The whole listing below should be printed again exactly, with no images.

Top of SUPPLIED ENTRIES

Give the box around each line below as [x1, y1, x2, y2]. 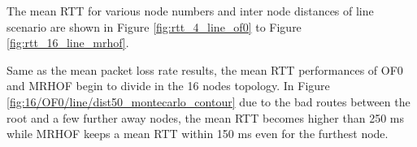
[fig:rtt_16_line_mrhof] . [7, 34, 129, 51]
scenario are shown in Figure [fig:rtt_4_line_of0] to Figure [7, 18, 302, 35]
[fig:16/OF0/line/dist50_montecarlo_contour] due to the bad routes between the [7, 93, 410, 110]
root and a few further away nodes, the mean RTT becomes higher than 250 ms [7, 109, 404, 126]
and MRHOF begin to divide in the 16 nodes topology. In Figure [7, 77, 330, 94]
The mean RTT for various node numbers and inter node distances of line [7, 2, 374, 19]
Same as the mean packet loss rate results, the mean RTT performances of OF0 [7, 61, 403, 78]
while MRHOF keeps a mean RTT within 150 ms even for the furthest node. [7, 125, 389, 142]
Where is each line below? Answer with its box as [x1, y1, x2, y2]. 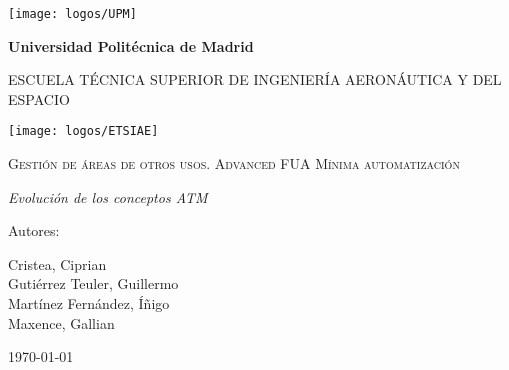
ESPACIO [8, 88, 70, 109]
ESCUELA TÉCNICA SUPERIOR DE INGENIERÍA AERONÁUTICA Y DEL [8, 69, 502, 90]
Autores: [8, 220, 60, 241]
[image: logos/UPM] [8, 7, 137, 21]
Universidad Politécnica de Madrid [8, 35, 254, 56]
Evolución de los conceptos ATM [8, 186, 208, 207]
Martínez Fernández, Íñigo [8, 293, 170, 314]
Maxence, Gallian [8, 312, 115, 333]
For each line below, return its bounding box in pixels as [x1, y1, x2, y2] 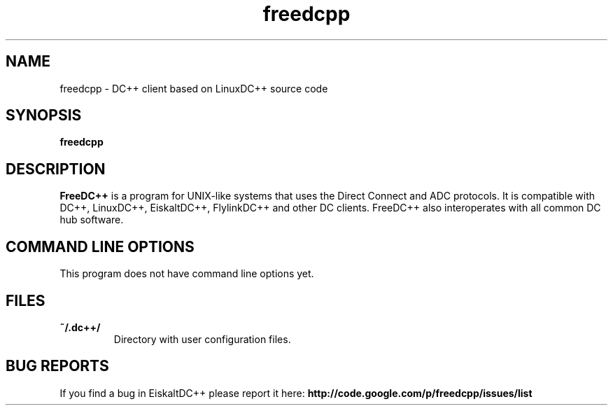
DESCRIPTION [6, 160, 106, 178]
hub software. [59, 214, 124, 226]
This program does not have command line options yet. [59, 267, 314, 280]
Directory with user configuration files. [113, 333, 291, 345]
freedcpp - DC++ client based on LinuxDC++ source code [59, 82, 328, 95]
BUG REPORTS [6, 357, 109, 375]
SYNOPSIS [6, 106, 82, 125]
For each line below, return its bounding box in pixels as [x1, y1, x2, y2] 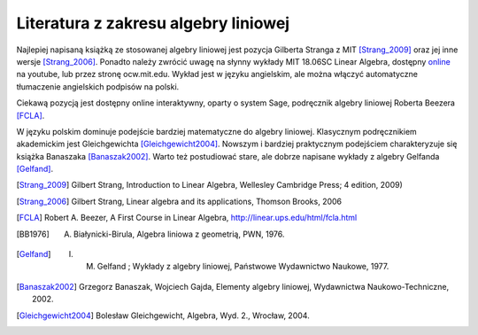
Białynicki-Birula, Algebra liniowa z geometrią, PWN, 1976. [73, 229, 285, 239]
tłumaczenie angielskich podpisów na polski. [16, 81, 180, 92]
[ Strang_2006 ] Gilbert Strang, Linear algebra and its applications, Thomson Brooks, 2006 [16, 196, 343, 206]
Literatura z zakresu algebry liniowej [16, 13, 290, 33]
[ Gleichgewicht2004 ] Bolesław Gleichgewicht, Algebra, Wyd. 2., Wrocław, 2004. [16, 310, 310, 321]
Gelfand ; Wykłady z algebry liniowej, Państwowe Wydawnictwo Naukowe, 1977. [96, 261, 389, 272]
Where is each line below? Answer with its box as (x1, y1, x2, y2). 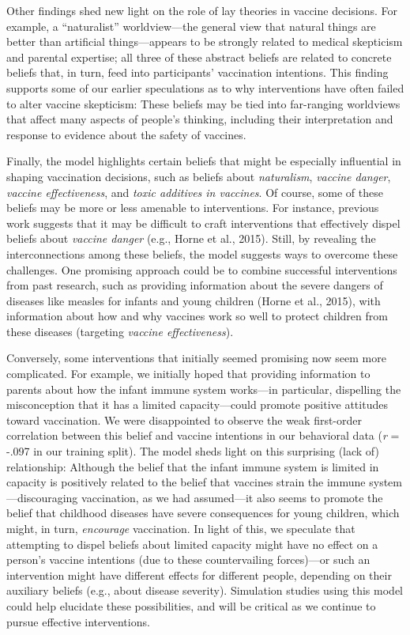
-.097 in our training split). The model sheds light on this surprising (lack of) (6, 443, 379, 459)
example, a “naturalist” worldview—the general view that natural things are (6, 17, 376, 34)
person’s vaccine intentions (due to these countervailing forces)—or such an (6, 551, 371, 568)
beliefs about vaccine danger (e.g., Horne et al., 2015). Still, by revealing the (6, 230, 376, 247)
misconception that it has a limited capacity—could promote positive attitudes (6, 396, 388, 413)
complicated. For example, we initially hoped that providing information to (6, 365, 371, 382)
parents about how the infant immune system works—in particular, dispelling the (6, 380, 401, 397)
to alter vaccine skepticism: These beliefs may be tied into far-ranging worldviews (6, 95, 401, 112)
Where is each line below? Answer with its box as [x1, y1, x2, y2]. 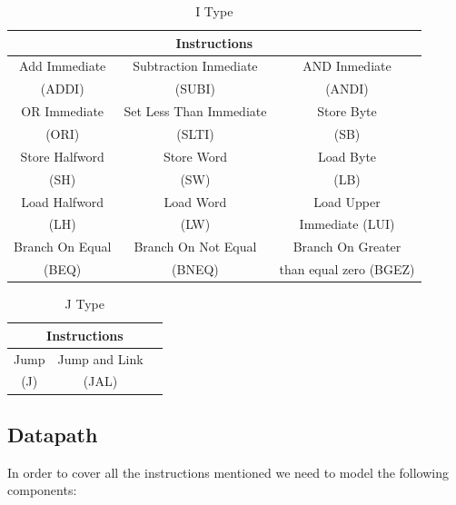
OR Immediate [21, 102, 104, 121]
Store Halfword [20, 146, 104, 165]
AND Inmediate [302, 56, 392, 75]
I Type [195, 2, 233, 20]
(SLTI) [176, 124, 214, 143]
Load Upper [313, 192, 381, 211]
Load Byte [317, 146, 377, 165]
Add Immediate [19, 56, 106, 75]
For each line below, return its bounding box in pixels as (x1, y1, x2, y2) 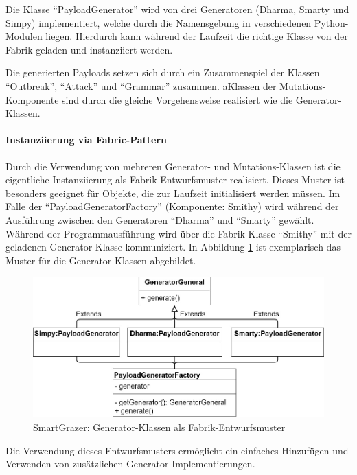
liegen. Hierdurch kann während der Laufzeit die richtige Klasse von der (45, 29, 348, 43)
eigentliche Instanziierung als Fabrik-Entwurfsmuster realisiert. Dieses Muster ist (5, 172, 345, 187)
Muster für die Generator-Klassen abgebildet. (5, 253, 196, 267)
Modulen (5, 29, 43, 43)
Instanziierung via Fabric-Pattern (5, 132, 168, 147)
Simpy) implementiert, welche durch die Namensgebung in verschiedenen (5, 15, 312, 30)
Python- (314, 15, 349, 30)
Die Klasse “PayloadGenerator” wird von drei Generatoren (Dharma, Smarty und (5, 2, 349, 16)
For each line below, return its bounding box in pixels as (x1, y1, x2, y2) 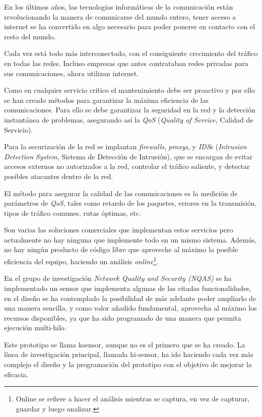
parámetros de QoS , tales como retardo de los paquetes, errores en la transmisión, (4, 198, 257, 208)
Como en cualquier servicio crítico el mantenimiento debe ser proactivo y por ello (4, 85, 255, 95)
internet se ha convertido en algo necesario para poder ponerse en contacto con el (4, 21, 255, 32)
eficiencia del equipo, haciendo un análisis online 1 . (4, 255, 159, 266)
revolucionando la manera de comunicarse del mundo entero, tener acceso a (4, 11, 236, 22)
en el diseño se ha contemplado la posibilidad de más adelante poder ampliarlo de (4, 292, 256, 303)
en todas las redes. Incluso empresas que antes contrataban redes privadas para (4, 57, 248, 68)
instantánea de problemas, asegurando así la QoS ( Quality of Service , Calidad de (4, 114, 253, 125)
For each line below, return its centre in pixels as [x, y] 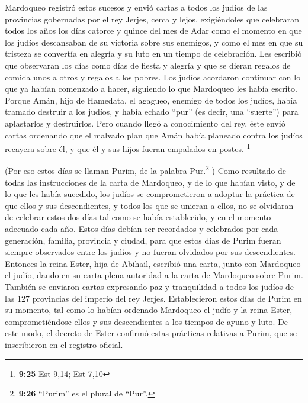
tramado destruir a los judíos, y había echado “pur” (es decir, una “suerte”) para [152, 112]
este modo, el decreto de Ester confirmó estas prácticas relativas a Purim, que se [151, 333]
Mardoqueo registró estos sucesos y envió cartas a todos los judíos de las [136, 7]
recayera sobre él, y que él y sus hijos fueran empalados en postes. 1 [128, 148]
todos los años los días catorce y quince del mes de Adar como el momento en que [153, 30]
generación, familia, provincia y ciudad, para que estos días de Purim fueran [143, 240]
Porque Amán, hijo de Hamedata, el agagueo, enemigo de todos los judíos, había [151, 100]
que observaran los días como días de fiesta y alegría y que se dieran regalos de [148, 65]
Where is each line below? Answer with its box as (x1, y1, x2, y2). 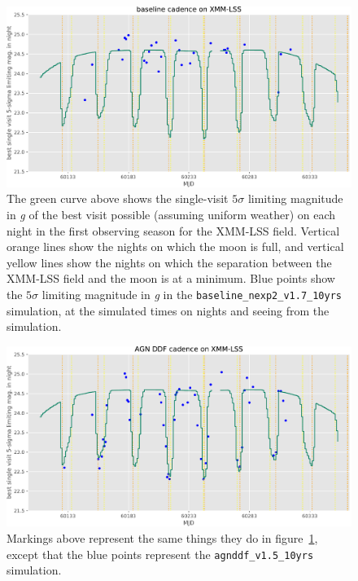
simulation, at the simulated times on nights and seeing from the (7, 302, 330, 319)
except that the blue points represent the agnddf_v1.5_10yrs (7, 545, 314, 562)
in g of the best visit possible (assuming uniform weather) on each (7, 205, 336, 222)
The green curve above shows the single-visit (7, 190, 229, 207)
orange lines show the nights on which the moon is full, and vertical (7, 238, 344, 255)
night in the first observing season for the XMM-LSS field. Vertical (7, 222, 340, 239)
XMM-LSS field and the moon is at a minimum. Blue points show (7, 270, 335, 287)
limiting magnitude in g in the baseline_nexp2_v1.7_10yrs (41, 285, 343, 302)
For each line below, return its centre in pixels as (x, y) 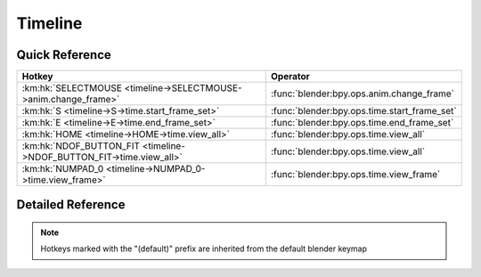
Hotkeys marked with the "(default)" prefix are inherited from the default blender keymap (204, 248)
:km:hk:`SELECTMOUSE (72, 88)
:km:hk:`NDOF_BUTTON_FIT (81, 146)
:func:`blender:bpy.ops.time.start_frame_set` (364, 111)
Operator (290, 77)
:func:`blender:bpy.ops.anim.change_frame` (362, 94)
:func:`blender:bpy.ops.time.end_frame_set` (362, 123)
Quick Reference (64, 55)
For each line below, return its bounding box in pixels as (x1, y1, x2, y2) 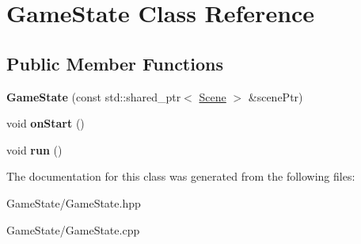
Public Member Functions (6, 51, 223, 75)
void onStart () (6, 115, 85, 132)
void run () (6, 141, 63, 158)
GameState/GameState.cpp (6, 221, 140, 238)
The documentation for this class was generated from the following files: (6, 168, 355, 185)
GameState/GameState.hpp (6, 194, 141, 211)
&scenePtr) (248, 88, 303, 105)
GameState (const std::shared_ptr (6, 88, 181, 105)
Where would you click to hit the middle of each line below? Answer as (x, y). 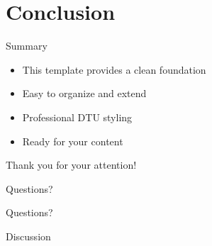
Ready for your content (73, 141)
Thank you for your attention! (71, 165)
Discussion (28, 236)
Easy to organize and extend (84, 93)
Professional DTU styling (77, 117)
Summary (27, 46)
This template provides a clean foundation (114, 69)

Bottom of SUPPLIED ENTRIES

*FINISHED TASK*
Give the box around each line below as [x1, y1, x2, y2]. 
[fig:rtt_16_line_mrhof] . [7, 34, 129, 51]
scenario are shown in Figure [fig:rtt_4_line_of0] to Figure [7, 18, 302, 35]
[fig:16/OF0/line/dist50_montecarlo_contour] due to the bad routes between the [7, 93, 410, 110]
root and a few further away nodes, the mean RTT becomes higher than 250 ms [7, 109, 404, 126]
and MRHOF begin to divide in the 16 nodes topology. In Figure [7, 77, 330, 94]
The mean RTT for various node numbers and inter node distances of line [7, 2, 374, 19]
Same as the mean packet loss rate results, the mean RTT performances of OF0 [7, 61, 403, 78]
while MRHOF keeps a mean RTT within 150 ms even for the furthest node. [7, 125, 389, 142]
Where is each line below? Answer with its box as [x1, y1, x2, y2]. 
ESPACIO [8, 88, 70, 109]
ESCUELA TÉCNICA SUPERIOR DE INGENIERÍA AERONÁUTICA Y DEL [8, 69, 502, 90]
Autores: [8, 220, 60, 241]
[image: logos/UPM] [8, 7, 137, 21]
Universidad Politécnica de Madrid [8, 35, 254, 56]
Evolución de los conceptos ATM [8, 186, 208, 207]
Martínez Fernández, Íñigo [8, 293, 170, 314]
Maxence, Gallian [8, 312, 115, 333]
For each line below, return its bounding box in pixels as [x1, y1, x2, y2] 
DESCRIPTION [6, 160, 106, 178]
hub software. [59, 214, 124, 226]
This program does not have command line options yet. [59, 267, 314, 280]
Directory with user configuration files. [113, 333, 291, 345]
freedcpp - DC++ client based on LinuxDC++ source code [59, 82, 328, 95]
BUG REPORTS [6, 357, 109, 375]
SYNOPSIS [6, 106, 82, 125]
For each line below, return its bounding box in pixels as [x1, y1, x2, y2] 
Białynicki-Birula, Algebra liniowa z geometrią, PWN, 1976. [73, 229, 285, 239]
tłumaczenie angielskich podpisów na polski. [16, 81, 180, 92]
[ Strang_2006 ] Gilbert Strang, Linear algebra and its applications, Thomson Brooks, 2006 [16, 196, 343, 206]
Literatura z zakresu algebry liniowej [16, 13, 290, 33]
[ Gleichgewicht2004 ] Bolesław Gleichgewicht, Algebra, Wyd. 2., Wrocław, 2004. [16, 310, 310, 321]
Gelfand ; Wykłady z algebry liniowej, Państwowe Wydawnictwo Naukowe, 1977. [96, 261, 389, 272]
Where is each line below? Answer with its box as (x1, y1, x2, y2). 
-.097 in our training split). The model sheds light on this surprising (lack of) (6, 443, 379, 459)
example, a “naturalist” worldview—the general view that natural things are (6, 17, 376, 34)
person’s vaccine intentions (due to these countervailing forces)—or such an (6, 551, 371, 568)
beliefs about vaccine danger (e.g., Horne et al., 2015). Still, by revealing the (6, 230, 376, 247)
misconception that it has a limited capacity—could promote positive attitudes (6, 396, 388, 413)
complicated. For example, we initially hoped that providing information to (6, 365, 371, 382)
parents about how the infant immune system works—in particular, dispelling the (6, 380, 401, 397)
to alter vaccine skepticism: These beliefs may be tied into far-ranging worldviews (6, 95, 401, 112)
Where is each line below? Answer with its box as [x1, y1, x2, y2]. 
OR Immediate [21, 102, 104, 121]
Store Halfword [20, 146, 104, 165]
AND Inmediate [302, 56, 392, 75]
I Type [195, 2, 233, 20]
(SLTI) [176, 124, 214, 143]
Load Upper [313, 192, 381, 211]
Load Byte [317, 146, 377, 165]
Add Immediate [19, 56, 106, 75]
For each line below, return its bounding box in pixels as (x1, y1, x2, y2) 
liegen. Hierdurch kann während der Laufzeit die richtige Klasse von der (45, 29, 348, 43)
eigentliche Instanziierung als Fabrik-Entwurfsmuster realisiert. Dieses Muster ist (5, 172, 345, 187)
Muster für die Generator-Klassen abgebildet. (5, 253, 196, 267)
Modulen (5, 29, 43, 43)
Instanziierung via Fabric-Pattern (5, 132, 168, 147)
Simpy) implementiert, welche durch die Namensgebung in verschiedenen (5, 15, 312, 30)
Python- (314, 15, 349, 30)
Die Klasse “PayloadGenerator” wird von drei Generatoren (Dharma, Smarty und (5, 2, 349, 16)
For each line below, return its bounding box in pixels as (x1, y1, x2, y2) 
parámetros de QoS , tales como retardo de los paquetes, errores en la transmisión, (4, 198, 257, 208)
Como en cualquier servicio crítico el mantenimiento debe ser proactivo y por ello (4, 85, 255, 95)
internet se ha convertido en algo necesario para poder ponerse en contacto con el (4, 21, 255, 32)
eficiencia del equipo, haciendo un análisis online 1 . (4, 255, 159, 266)
revolucionando la manera de comunicarse del mundo entero, tener acceso a (4, 11, 236, 22)
en el diseño se ha contemplado la posibilidad de más adelante poder ampliarlo de (4, 292, 256, 303)
en todas las redes. Incluso empresas que antes contrataban redes privadas para (4, 57, 248, 68)
instantánea de problemas, asegurando así la QoS ( Quality of Service , Calidad de (4, 114, 253, 125)
For each line below, return its centre in pixels as [x, y] 
tramado destruir a los judíos, y había echado “pur” (es decir, una “suerte”) para [152, 112]
este modo, el decreto de Ester confirmó estas prácticas relativas a Purim, que se [151, 333]
Mardoqueo registró estos sucesos y envió cartas a todos los judíos de las [136, 7]
recayera sobre él, y que él y sus hijos fueran empalados en postes. 1 [128, 148]
todos los años los días catorce y quince del mes de Adar como el momento en que [153, 30]
generación, familia, provincia y ciudad, para que estos días de Purim fueran [143, 240]
Porque Amán, hijo de Hamedata, el agagueo, enemigo de todos los judíos, había [151, 100]
que observaran los días como días de fiesta y alegría y que se dieran regalos de [148, 65]
Where is each line below? Answer with its box as (x1, y1, x2, y2). 
simulation, at the simulated times on nights and seeing from the (7, 302, 330, 319)
except that the blue points represent the agnddf_v1.5_10yrs (7, 545, 314, 562)
in g of the best visit possible (assuming uniform weather) on each (7, 205, 336, 222)
The green curve above shows the single-visit (7, 190, 229, 207)
orange lines show the nights on which the moon is full, and vertical (7, 238, 344, 255)
night in the first observing season for the XMM-LSS field. Vertical (7, 222, 340, 239)
XMM-LSS field and the moon is at a minimum. Blue points show (7, 270, 335, 287)
limiting magnitude in g in the baseline_nexp2_v1.7_10yrs (41, 285, 343, 302)
For each line below, return its centre in pixels as (x, y) 
Hotkeys marked with the "(default)" prefix are inherited from the default blender keymap (204, 248)
:km:hk:`SELECTMOUSE (72, 88)
:km:hk:`NDOF_BUTTON_FIT (81, 146)
:func:`blender:bpy.ops.time.start_frame_set` (364, 111)
Operator (290, 77)
:func:`blender:bpy.ops.anim.change_frame` (362, 94)
:func:`blender:bpy.ops.time.end_frame_set` (362, 123)
Quick Reference (64, 55)
For each line below, return its bounding box in pixels as (x1, y1, x2, y2) 
Public Member Functions (6, 51, 223, 75)
void onStart () (6, 115, 85, 132)
void run () (6, 141, 63, 158)
GameState/GameState.cpp (6, 221, 140, 238)
The documentation for this class was generated from the following files: (6, 168, 355, 185)
GameState/GameState.hpp (6, 194, 141, 211)
&scenePtr) (248, 88, 303, 105)
GameState (const std::shared_ptr (6, 88, 181, 105)
Where would you click to hit the middle of each line below? Answer as (x, y). 
Ready for your content (73, 141)
Thank you for your attention! (71, 165)
Discussion (28, 236)
Easy to organize and extend (84, 93)
Professional DTU styling (77, 117)
Summary (27, 46)
This template provides a clean foundation (114, 69)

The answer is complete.